The EU wants to focus on three things in the withdrawal agreement: citizens’ rights, Ireland and the divorce bill. We have now had UK position papers on the first two. But on item number three, we have nothing more than a written answer back in July saying the UK will honour its legal obligations. This may yet represent the insuperable hurdle to talking future partnership.
Lesson three: Transition is concentrating the mind – and we seem to be seeking as near as possible replication of the status quo
The customs paper made clear that the Government has a strong preference for ensuring there is only one adjustment from EU membership to the final deal – without minimal interim changes.
That is true on customs and on data, where the Government is looking to maintain continuity until a final agreement, to avoid going through the third-country hoops of data adequacy decisions (which can take 18 months). For both these areas, we are relying on our plans to maintain convergence at the point of exit and offering to negotiate but not implement new trade agreements until we finally leave.
We may be leaving but we seem to want to stay pretty close in the longer term as well. The innovative (blue skies? pie in the sky?) approach on customs involves operating the UK border as if it were still the EU’s external border. Broadly, this means complex arrangements to refund tariffs and prevent goods which meet UK, but not EU, regulatory standards from finding their way into the European market. We also want our Information Commissioner to still be part of the European network of data regulators.
This is most evident in the paper on customs. Although launched by David Davis, Philip Hammond and Liam Fox, the paper focuses only on the narrow issues of customs checks and tariffs. As we argued in our paper on frictionless trade, regulatory checks or barriers to smooth transport are a much bigger impediment to trade than tariffs or customs documentation – and a customs arrangement does not help.
These issues do get a mention – but in the Northern Ireland paper. And only in relation to the agri-food industry, where it suggests a willingness to continue to apply EU standards (and potentially submit to EU jurisdiction). While this issue is acute at the Irish border, it has big implications at every border – not to mention the implications for future trade policy.
The positive reception of the thin and discursive enforcement and dispute resolution paper is in part because it cites a wider range of precedents, with more potential influence for the European Court of Justice (and thus potentially opening the way for closer future collaboration than previously thought). One effect of the election and the shifting power balance in the Cabinet is that there seem to be more possibilities on the table than it appeared at the time of the initial white paper in February (where some of these options were already rehearsed).
These papers start to shade in some of the negotiation areas and begin to talk about possibilities.

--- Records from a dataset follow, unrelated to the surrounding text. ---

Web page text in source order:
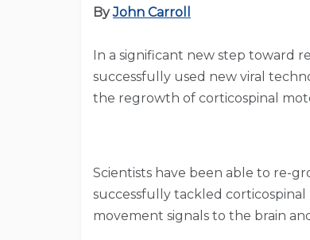
ByJohn Carroll
In a significant new step toward
successfully used new viral
the regrowth of corticospinal
Scientists have been able to re-
successfully tackled
movement signals to the brain
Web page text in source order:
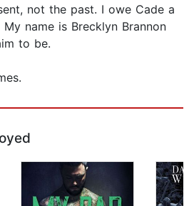
not the past. I owe Cade a
name is Brecklyn Brannon
to be.
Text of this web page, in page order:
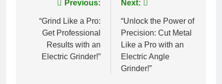
navigation
Previous:
“Grind Like a Pro:
Get Professional
Results with an
Electric Grinder!”
Next:
“Unlock the Power of
Precision: Cut Metal
Like a Pro with an
Electric Angle
Grinder!”
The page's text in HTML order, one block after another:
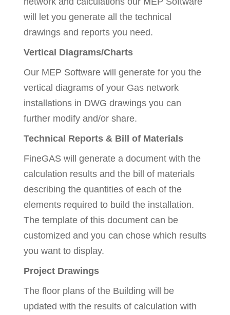
will let you generate all the technical
drawings and reports you need.
Vertical Diagrams/Charts
Our MEP Software will generate for you the
vertical diagrams of your Gas network
installations in DWG drawings you can
further modify and/or share.
Technical Reports & Bill of Materials
FineGAS will generate a document with the
calculation results and the bill of materials
describing the quantities of each of the
elements required to build the installation.
The template of this document can be
customized and you can chose which results
you want to display.
Project Drawings
The floor plans of the Building will be
updated with the results of calculation with
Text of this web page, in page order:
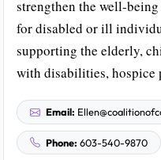
strengthen the well-
for disabled or ill
supporting the elderly,
with disabilities,
Email:
Phone: 603-540-9870
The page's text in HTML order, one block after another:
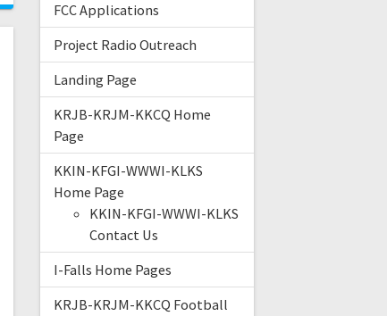
FCC Applications
Project Radio Outreach
Landing Page
KRJB-KRJM-KKCQ Home
Page
KKIN-KFGI-WWWI-KLKS
Home Page
KKIN-KFGI-WWWI-KLKS
Contact Us
I-Falls Home Pages
KRJB-KRJM-KKCQ Football
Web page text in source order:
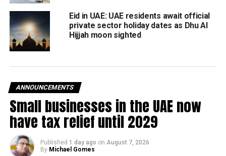
Muslims are required to make at least once in their lives if
they are able.
Muslims the world over celebrate the first day of Eid Al
Ibrahim’s willingness to sacrifice his son for God.
RELATED TOPICS: #UAE EID AL ADHA
FEATURED
GOVERNMENT
HOLIDAYS
Staff Reporter
Eid in UAE: UAE residents await official
private sector holiday dates as Dhu Al
Hijjah moon sighted
ANNOUNCEMENTS
Small businesses in the UAE now
have tax relief until 2029
Published 1 day ago on August 7, 2026
By Michael Gomes
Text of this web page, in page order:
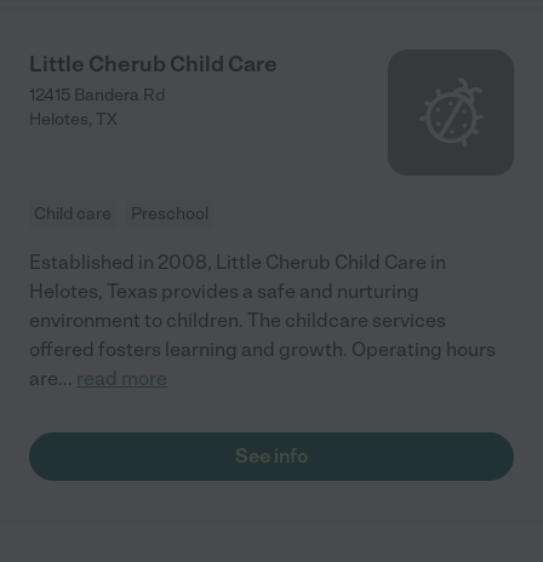
Little Cherub Child Care
12415 Bandera Rd
Helotes, TX
Child care Preschool
Established in 2008, Little Cherub Child Care in
Helotes, Texas provides a safe and nurturing
environment to children. The childcare services
offered fosters learning and growth. Operating hours
are... read more
See info
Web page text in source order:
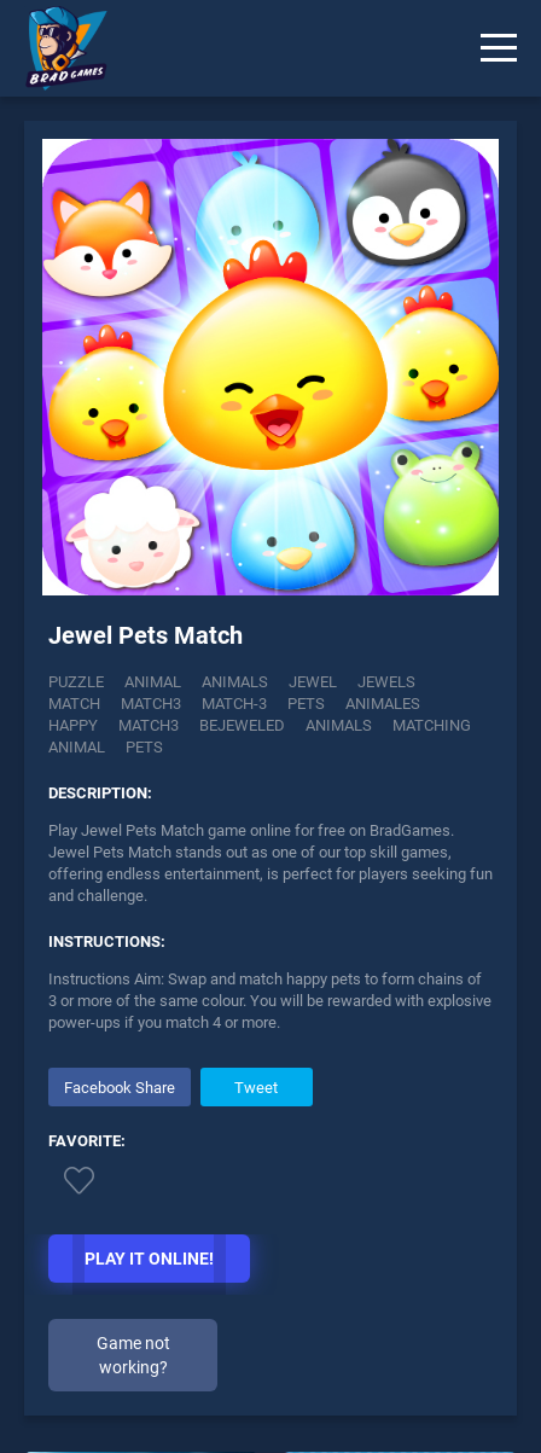
Jewel Pets Match
PUZZLE ANIMAL ANIMALS JEWEL
JEWELS
MATCH
MATCH3 MATCH-3 PETS
ANIMALES
HAPPY
MATCH3 BEJEWELED ANIMALS
MATCHING
ANIMAL
PETS
DESCRIPTION:
Play Jewel Pets Match game online for free on BradGames.
Jewel Pets Match stands out as one of our top skill games,
offering endless entertainment, is perfect for players seeking fun
and challenge.
INSTRUCTIONS:
Instructions Aim: Swap and match happy pets to form chains of
3 or more of the same colour. You will be rewarded with explosive
power-ups if you match 4 or more.
Facebook Share Tweet
FAVORITE:
PLAY IT ONLINE!
Game not
working?
* You should use at least 10 words.
Send

But in some key areas, ideas are either not worked out in any substantive detail (the new customs partnership) or there is no guide to where the Government wants to end up.

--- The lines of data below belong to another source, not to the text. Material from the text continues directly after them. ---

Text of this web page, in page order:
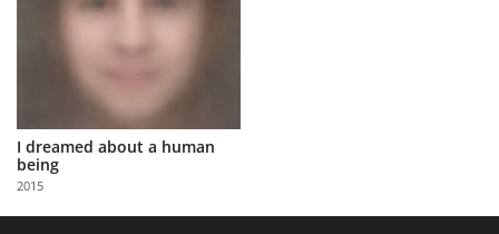
Partner
with
Us
Sign
I dreamed about a human
being
2015
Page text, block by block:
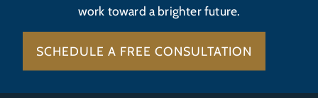
work toward a brighter future.
SCHEDULE A FREE CONSULTATION
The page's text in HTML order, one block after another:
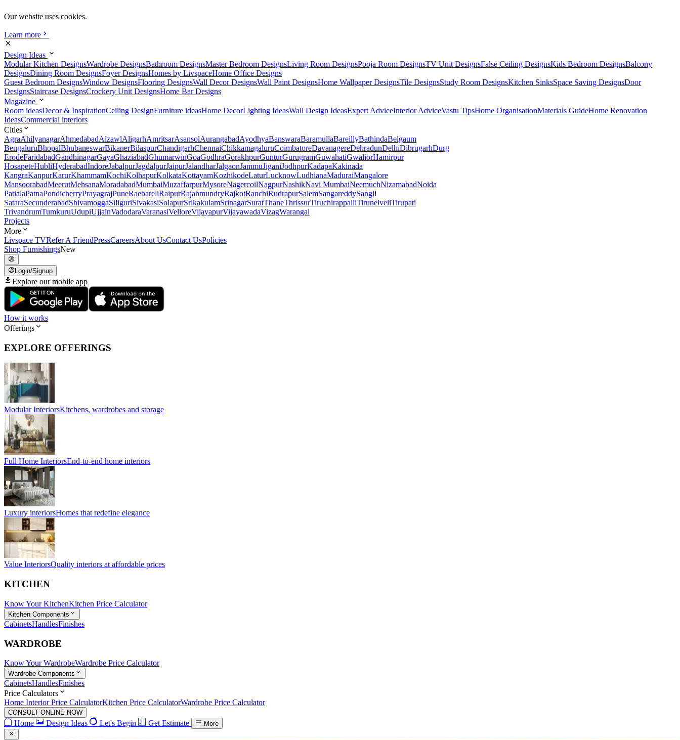
Our website uses cookies.
Learn more
Design Ideas
Modular Kitchen DesignsWardrobe DesignsBathroom DesignsMaster Bedroom DesignsLiving Room DesignsPooja Room DesignsTV Unit DesignsFalse Ceiling DesignsKids Bedroom DesignsBalcony
DesignsDining Room DesignsFoyer DesignsHomes by LivspaceHome Office Designs
Guest Bedroom DesignsWindow DesignsFlooring DesignsWall Decor DesignsWall Paint DesignsHome Wallpaper DesignsTile DesignsStudy Room DesignsKitchen SinksSpace Saving DesignsDoor
DesignsStaircase DesignsCrockery Unit DesignsHome Bar Designs
Magazine
Room ideasDecor & InspirationCeiling DesignFurniture ideasHome DecorLighting IdeasWall Design IdeasExpert AdviceInterior AdviceVastu TipsHome OrganisationMaterials GuideHome Renovation
IdeasCommercial interiors
Cities
AgraAhilyanagarAhmedabadAizawlAligarhAmritsarAsansolAurangabadAyodhyaBanswaraBaramullaBareillyBathindaBelgaum
BengaluruBhopalBhubaneswarBikanerBilaspurChandigarhChennaiChikkamagaluruCoimbatoreDavanagereDehradunDelhiDibrugarhDurg
ErodeFaridabadGandhinagarGayaGhaziabadGhumarwinGoaGodhraGorakhpurGunturGurugramGuwahatiGwaliorHamirpur
HosapeteHubliHyderabadIndoreJabalpurJagdalpurJaipurJalandharJalgaonJammuJiganiJodhpurKadapaKakinada
KangraKanpurKarurKhammamKochiKolhapurKolkataKottayamKozhikodeLaturLucknowLudhianaMaduraiMangalore
MansoorabadMeerutMehsanaMoradabadMumbaiMuzaffarpurMysoreNagercoilNagpurNashikNavi MumbaiNeemuchNizamabadNoida
PatialaPatnaPondicherryPrayagrajPuneRaebareliRaipurRajahmundryRajkotRanchiRudrapurSalemSangareddySangli
SataraSecunderabadShivamoggaSiliguriSivakasiSolapurSrikakulamSrinagarSuratThaneThrissurTiruchirappalliTirunelveliTirupati
TrivandrumTumkuruUdupiUjjainVadodaraVaranasiVelloreVijayapurVijayawadaVizagWarangal
Projects
More
Livspace TVRefer A FriendPressCareersAbout UsContact UsPolicies
Shop FurnishingsNew
Login/Signup
Explore our mobile app
How it works
Offerings
EXPLORE OFFERINGS
Modular InteriorsKitchens, wardrobes and storage
Full Home InteriorsEnd-to-end home interiors
Luxury interiorsHomes that redefine elegance
Value InteriorsQuality interiors at affordable prices
KITCHEN
Know Your KitchenKitchen Price Calculator
Kitchen Components
CabinetsHandlesFinishes
WARDROBE
Know Your WardrobeWardrobe Price Calculator
Wardrobe Components
CabinetsHandlesFinishes
Price Calculators
Home Interior Price CalculatorKitchen Price CalculatorWardrobe Price Calculator
CONSULT ONLINE NOW
Home Design Ideas Let's Begin Get Estimate More
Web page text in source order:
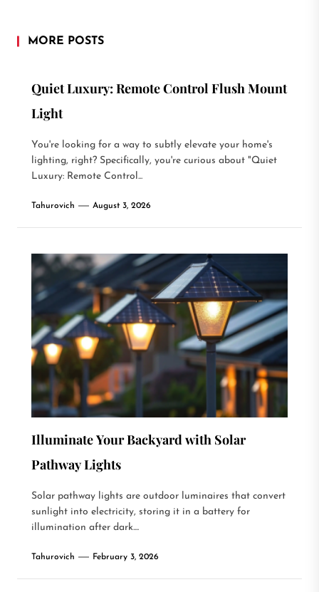
MORE POSTS
Quiet Luxury: Remote Control Flush Mount
Light
You're looking for a way to subtly elevate your home's
lighting, right? Specifically, you're curious about "Quiet
Luxury: Remote Control...
Tahurovich August 3, 2026
Illuminate Your Backyard with Solar
Pathway Lights
Solar pathway lights are outdoor luminaires that convert
sunlight into electricity, storing it in a battery for
illumination after dark....
Tahurovich February 3, 2026
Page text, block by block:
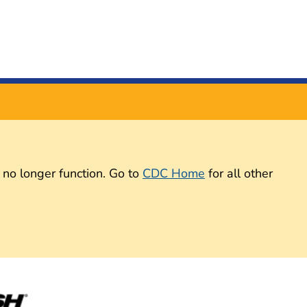
longer function. Go to CDC Home for all other
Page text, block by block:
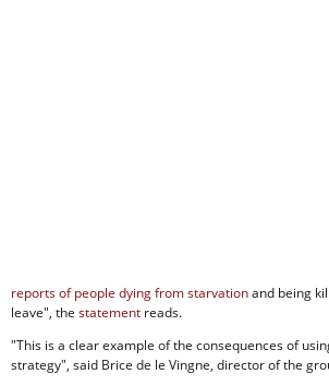
reports of people dying from starvationand being
leave", the statement reads.
"This is a clear example of the consequences of
strategy", said Brice de le Vingne, director of the
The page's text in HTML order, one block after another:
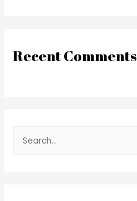
Recent Comments

This may be because the EU is not willing to discuss future partnership until “sufficient progress” is made – and the UK judges that to be some way off. Or this may be because decision-making processes in government are so slow or indecisive that it is easier to fly kites than land agreed propositions. But we are now just over 18 months to exit, and the Government seems to be revelling in what David Davis calls “constructive ambiguity”. The problem with ambiguity is that it is a small step away from confusion – and can end up being very destructive if people on your side of the table don’t understand what they are signing up to.